Der hier schrieb Max Payne 2 ist besser als Half-Life 2:

Find ich auch. Aber Max Payne 2 ist kein Ego-Shooter ^^


----------



## OSYRES (29. November 2004)

Stinger am 29.11.2004 14:50 schrieb:
			
		

> Bzgl. Küsten:
> 
> Habt ihr auch mal andere Stellen? Immer nur Küsten. Wie sollten die denn die Küsten noch besser darstellen? Erzählt mal. Und schaut euch mal City 17 an. Das soll nicht Detailreich sein? Da kann ein Far Cry einpacken.
> 
> ...





Meine Worte


----------



## Stinger (29. November 2004)

FlamingHomer am 29.11.2004 14:48 schrieb:
			
		

> Also aus meiner Sicht wird Max Payne völlig überschätzt. Das Gameplay ist extrem Linear und total langweilig gepaart mit einer der typischen billigen AMI Stories nach dem Motto: "Die Welt ist schlecht einer gegen alle".
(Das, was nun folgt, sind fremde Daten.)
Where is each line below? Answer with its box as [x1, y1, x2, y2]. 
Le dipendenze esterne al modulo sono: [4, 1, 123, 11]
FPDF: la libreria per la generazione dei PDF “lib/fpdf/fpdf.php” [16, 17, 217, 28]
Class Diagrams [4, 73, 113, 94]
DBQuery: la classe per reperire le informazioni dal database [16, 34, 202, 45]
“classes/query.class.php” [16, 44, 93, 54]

Max Payne basiert auf Noir. Das ist die Welt dort schlecht ist, ist ein Grundbestand davon. Und wenn es eine Amistory wäre, würde es dort ein reinrassiges Happy End geben.

MP 2 hat meiner Meinung nach die beste Story die es gibt. Aber das hat hier nichts zu sagen.


----------



## Killtech (29. November 2004)

SYSTEM am 29.11.2004 10:16 schrieb:
			
		

> Jetzt ist Ihre Meinung gefragt: Hier können Sie Ihren Kommentar zum Artikel veröffentlichen und mit  anderen Lesern darüber diskutieren.



Half Life 2 ist ohne Zweifel ein gutes Spiel, jedoch hat es mir nicht so gut gefallen wie Far Cry. Es hat mich einfach nicht so gefesselt und in den Bann gezogen wie Jack Carver auf Monsterjagd. Ich möchte jetzt gar nicht lange drum herumreden und erklären warum es so ist, da das Posting sonst überlang werden würde. 

Allerdings bin ich jetzt wieder auf den Geschmack von CS gekommen. Das alte Spielprinzip in neuen Gewand macht immernoch so viel Spaß wie früher. Die Pause hat gut getan...

MfG, Killtech


----------



## laz0r (29. November 2004)

Ich hoffe und bete, das Stalker wirklich so eine grandiose KI und eine völlig frei begehbare Welt bietet, wie man es zur Zeit lesen kann.
Denn erst dann werden viele Gamer das Gescritpe von HL2 als negativ bewerten. Natürlich auch das von DOOM3 und FarCry.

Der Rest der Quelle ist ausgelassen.